Interview - Smohalla's Slo

In terms of forward thinking black metal, there have been a lot of newer groups pushing the boundaries out for the genre, but one of the most exciting and interesting groups currently doing this is Smohalla. Their debut full-length, "Resilience," was released last month and has really impressed a lot of people, not just me. I was lucky enough to get into contact with them and they granted me an interview.

Ian: I know you've said in the past that there really isn't any story behind the formation behind Smohalla, but how did the three of you come together, cause I think you started the band?

Slo: I don't even know if we are 3, 2 or just one haha. Who is in and out, who is a guest and who is a former member, and why and where... I'm not sure it's really relevant. Let's be focused on music and aura. I don't want to play a mysterious role, just that, I don't know what to say except for, 'we like to create music'. The band started in 2006 with our first release "Smolensk Combustion" then we released a concept mini CD about a Loveraft novel called "Nova Persei", a split with Immemorial, and some tributes and compilations appearances. We just released our first full-length called "Resilience", which is our first CD with solid adapted production.

Ian: The lyrics on your EP, "Nova Persei," were based on a story by H.P. Lovecraft, what is it about Lovecraft that inspired you to use his story on that album? Would you say his writings have influenced how you compose and arrange the music in Smohalla at all?

Slo: Yes, Lovecraft is probably one of the main influence we've got. Most of the people, even some of his readers, can't understand what a genius he was. Beyond all the words he assembled, and as others 'genius-artist', he succeeded to create alternative dimensions to ride on. It's like 'Ok guys, I will never be adapted to live normally here, I can't understand your rules, I can't follow your way of living. There's no way I can trust humanity. But it's ok cause my head is full of exaltation. And if I'm too fragile and too weak to travel this world, I will in my dreams, and it will be through time and space. On earth and elsewhere.” And I don't speak about fiction dreams but real astral traveling. He gave the keys to the great escape to a lot of people. Everyone has to follow his own path, under the light, in darkness, or both, and no one knows the Truth, but Lovecraft can be the guide for new states of conscience.

Ian: How does a song come to fruition, or how do you write songs, in Smohalla?

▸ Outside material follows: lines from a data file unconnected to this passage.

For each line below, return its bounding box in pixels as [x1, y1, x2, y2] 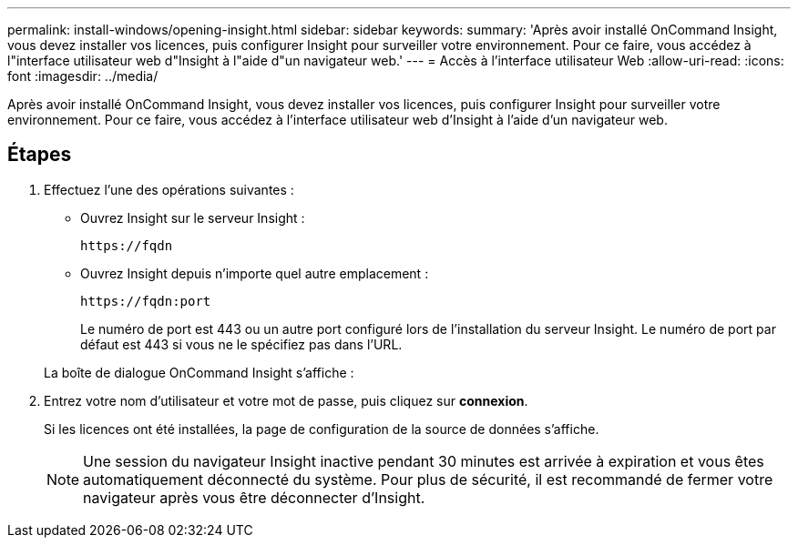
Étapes [7, 143, 72, 167]
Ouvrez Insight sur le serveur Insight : [80, 209, 305, 226]
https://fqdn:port [80, 293, 211, 308]
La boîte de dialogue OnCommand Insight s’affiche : [44, 364, 354, 380]
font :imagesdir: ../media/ [7, 68, 159, 84]
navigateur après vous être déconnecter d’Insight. [83, 488, 425, 507]
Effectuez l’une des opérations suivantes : [44, 181, 294, 197]
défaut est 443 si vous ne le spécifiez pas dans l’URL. [80, 336, 403, 352]
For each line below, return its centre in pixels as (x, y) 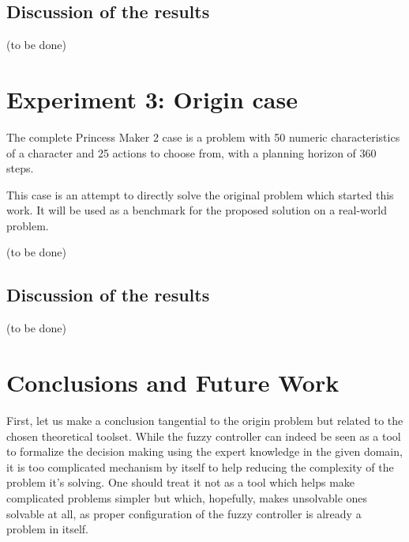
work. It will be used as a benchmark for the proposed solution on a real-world (197, 210)
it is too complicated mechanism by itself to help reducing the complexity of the (200, 466)
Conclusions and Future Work (173, 383)
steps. (20, 168)
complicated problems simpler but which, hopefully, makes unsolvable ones (187, 497)
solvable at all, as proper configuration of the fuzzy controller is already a (184, 513)
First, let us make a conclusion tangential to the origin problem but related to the (205, 420)
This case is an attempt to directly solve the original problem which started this (200, 194)
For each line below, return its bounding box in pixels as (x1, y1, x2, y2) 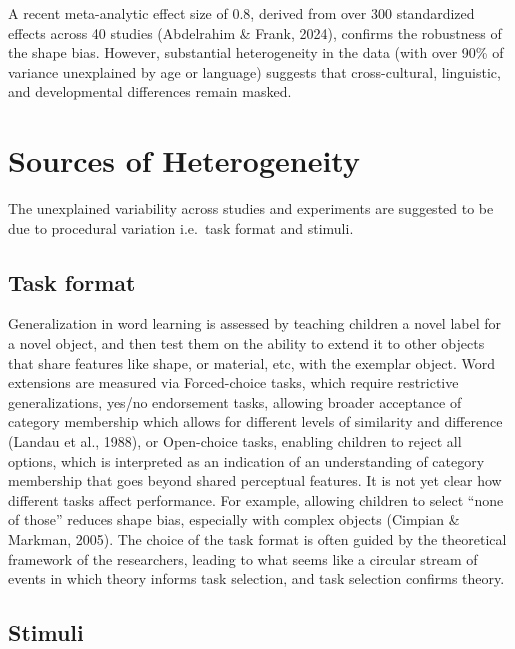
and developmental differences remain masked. (8, 81, 292, 102)
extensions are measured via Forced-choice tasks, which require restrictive (8, 372, 459, 393)
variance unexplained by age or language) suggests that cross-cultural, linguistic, (8, 61, 501, 82)
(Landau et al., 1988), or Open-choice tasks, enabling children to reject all (8, 431, 462, 452)
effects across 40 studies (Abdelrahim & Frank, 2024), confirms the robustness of (8, 22, 502, 43)
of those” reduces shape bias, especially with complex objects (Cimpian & (8, 509, 460, 530)
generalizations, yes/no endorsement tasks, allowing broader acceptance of (8, 391, 462, 412)
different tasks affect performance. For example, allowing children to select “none (8, 489, 504, 510)

Slo: It depends. Most of our songs, since "Smolensk..", are based on drums improvisations I record. I like this feeling of vast freedom, just living the music, doing your best, not in terms of technicality, but of creativity, and predictions cause of course when you know you're recording improvisations for a real song, you have to keep this in mind, about structures, breaks etc.. You're just building your own monster, and you have to define its shapes. Of course, these shapes can completely be reconsidered, every layer you add will necessitate changes. Sometimes I add so many layers that it's like giving blood, muscles, hairs, scales and armor to the same deformed creature, passing from a skeletal snake to a 1000 armed giant worm. But sometimes, I get a precise idea in my mind, that I have to re transcribe, for giving it a concrete life.

Ian: A lot of people have told me that they've only first discovered you through this album, do you believe that this album has really brought you into the light more so than ever before?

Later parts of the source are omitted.